Today is Day 13 of Parajunkee’s Book Blogger New Year’s Challenge. Just one more day and one more challenge to go after this one. Which makes me happy… and just a little bit sad. As challenging as this has been, it’s been a lot of fun.
Though today’s challenge isn’t. Because it’s about recalling drama and other such nonsense that I’d rather not remember.
For those of you who might want to participate but haven’t yet heard about this challenge, just click on the link above for more details. But here is the schedule of posts…
Let me first start out by saying that I don’t like to introduce drama here on Fiktshun. In the past, whenever I had something to say that had the potential for drama I’d keep it separate and apart. I’d post it on The Annex if I felt it needed to be public. But I didn’t want this blog to contain any posts that were in any way negative. And I didn’t want any pageviews to be attributed to that kind of post.
So while I plan on discussing one of my horror stories, in order to meet today’s challenge, I’m not going to go into all the specifics and revisit every last detail. It’s just too ugly and it doesn’t do me any good thinking about it.
And while last January was pretty rocky for me as it involved not only drama but the discovery that one of my reviews was plagiarized and it made me consider giving up blogging for good, sadly neither of those incidents were ones I thought of when “horror story” was mentioned.
My blogger horror story was from much earlier than that.
It was the summer of 2011 and I hadn’t yet been blogging for a year. The excitement and newness hadn’t worn off, I was still thrilled with just about everything when it came to blogging. Drama was not something that was too common at that point. Plagiarism was not something that was widespread, at least not in my circle.
So when it happened to me, I was shocked, hurt, devastated. I couldn’t believe it. I felt violated. Betrayed. Angry. Because not only was it theft of something I had labored over, it was theft by a blog I visited regularly, a blog I linked to in my sidebar. They were bloggers I chatted with on Twitter.
I tried to resolve things quietly but was lied to. And when I dug a little deeper I found out that the theft went beyond a single review. There were others. And when I dug a little deeper than that I found out that most, if not all, of the reviews were plagiarized from many bloggers. It was this discovery that made me opt to go public.
Even with all that had happened and all they had done I was not out for blood. They pulled all plagiarized reviews, which was all that I had wanted. Shortly thereafter they chose to close down their blog.
But that wasn’t the end of things.
They tried to restart using fake names and plagiarizing a few reviews. They followed me on Twitter and entered my giveaways. I was privately DM’ed by others giving me a heads up as to who they were in case I wasn’t aware. I was once again caught up in drama for something I thought was in the past.
Shortly after their deception was discovered and made public, they shut down once again. But the nightmare still wasn’t over.
They relaunched and began their bad behavior by once again plagiarizing numerous bloggers’ reviews, including one of my own. This time I quickly went public. It had to stop.
They shut down again. But every so often I would receive a tweet from a random account calling me names.
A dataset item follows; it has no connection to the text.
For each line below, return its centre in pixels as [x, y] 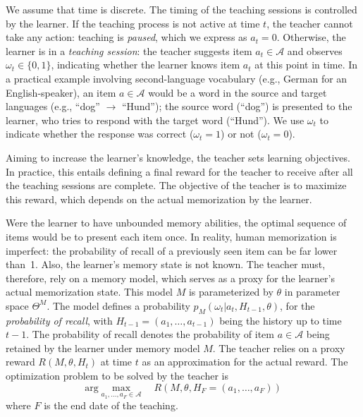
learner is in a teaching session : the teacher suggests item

I was informed by other bloggers that I was being talked about in chat rooms.
Coming forward about having my, and others’, reviews stolen, only after trying to work things out privately, led to months and months of headaches, fear of some kind of retaliation, having lies told about me. I may be paranoid, but I still wonder if its really over, if those bloggers have moved on.
I thought it was the worst feeling in the world when I first discovered that the review I was reading on a blog I had enjoyed was actually my own. I was devastated when I found out that my review was submitted to the publisher – a publisher that I hadn’t established contact with at that time. I was heartsick when I found out that so many bloggers had their reviews stolen and likely submitted to publishers as someone else’s. I was shocked that someone established in the community could do something so awful to so many bloggers and feel so little remorse about doing so that they felt it was okay to do again and again after being called out.
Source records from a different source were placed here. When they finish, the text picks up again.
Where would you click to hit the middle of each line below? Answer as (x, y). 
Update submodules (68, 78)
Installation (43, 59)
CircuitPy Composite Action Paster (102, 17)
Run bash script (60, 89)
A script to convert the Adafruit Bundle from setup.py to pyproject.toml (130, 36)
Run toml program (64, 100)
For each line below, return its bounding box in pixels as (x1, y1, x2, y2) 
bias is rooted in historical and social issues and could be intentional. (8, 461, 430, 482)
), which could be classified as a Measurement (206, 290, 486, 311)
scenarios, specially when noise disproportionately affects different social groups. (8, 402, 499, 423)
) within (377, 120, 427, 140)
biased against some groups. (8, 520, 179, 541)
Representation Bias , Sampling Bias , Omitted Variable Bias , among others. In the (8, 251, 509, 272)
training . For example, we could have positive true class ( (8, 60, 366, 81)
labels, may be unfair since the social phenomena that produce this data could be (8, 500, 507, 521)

Their behavior broke my trust. It made me wary about sharing my thoughts. It made me even more wary about connecting with others. It made me question whether I wanted to continue to be a book blogger. It permanently changed they way I blogged.
And while I had a feature of mine copied and claimed an original in 2012, was informed of a review that included plagiarized material from my review among others in 2013, they were nothing compared to all that went down in the second half of 2011.
So that’s my horror story in a nutshell. Stripped of all the emotion that has once again come bubbling up making me grit my teeth and question why the heck I’m still here. I still remember reading that review, like it was yesterday, thinking, “Hey, they thought the same thing that I did about the book.” Then realizing, “Wait, WTF, they didn’t think the same thing, that’s my review!”
I remember being told I shouldn’t be so upset and that I should feel flattered. Seriously? I remember struggling with the decision to go public, then feeling guilty for doing so, even though it was the right thing to do. Mostly, though, I remember thinking how nice these bloggers were, that some day I wanted a blog as successful as theirs, and feeling like a complete and total fool for it.
I am really hoping that you’ll have been able to skip today’s post because you have no blogging horror story to share. Or that you’ll be able to leave a comment saying that you’ve been incredibly fortunate to have avoided all drama, are completely unaware of any plagiarism or other idea theft, and have no instances where Google or other web host has deleted your blog and you lost all your content.
But if you had something heinous happen to you or your blog and you want to share, please do. If you have but just don’t want to revisit it again or don’t want to make it public, just know I sympathize and empathize. And I hope that whatever happened is in the past and hasn’t affected you or your blog in the long run.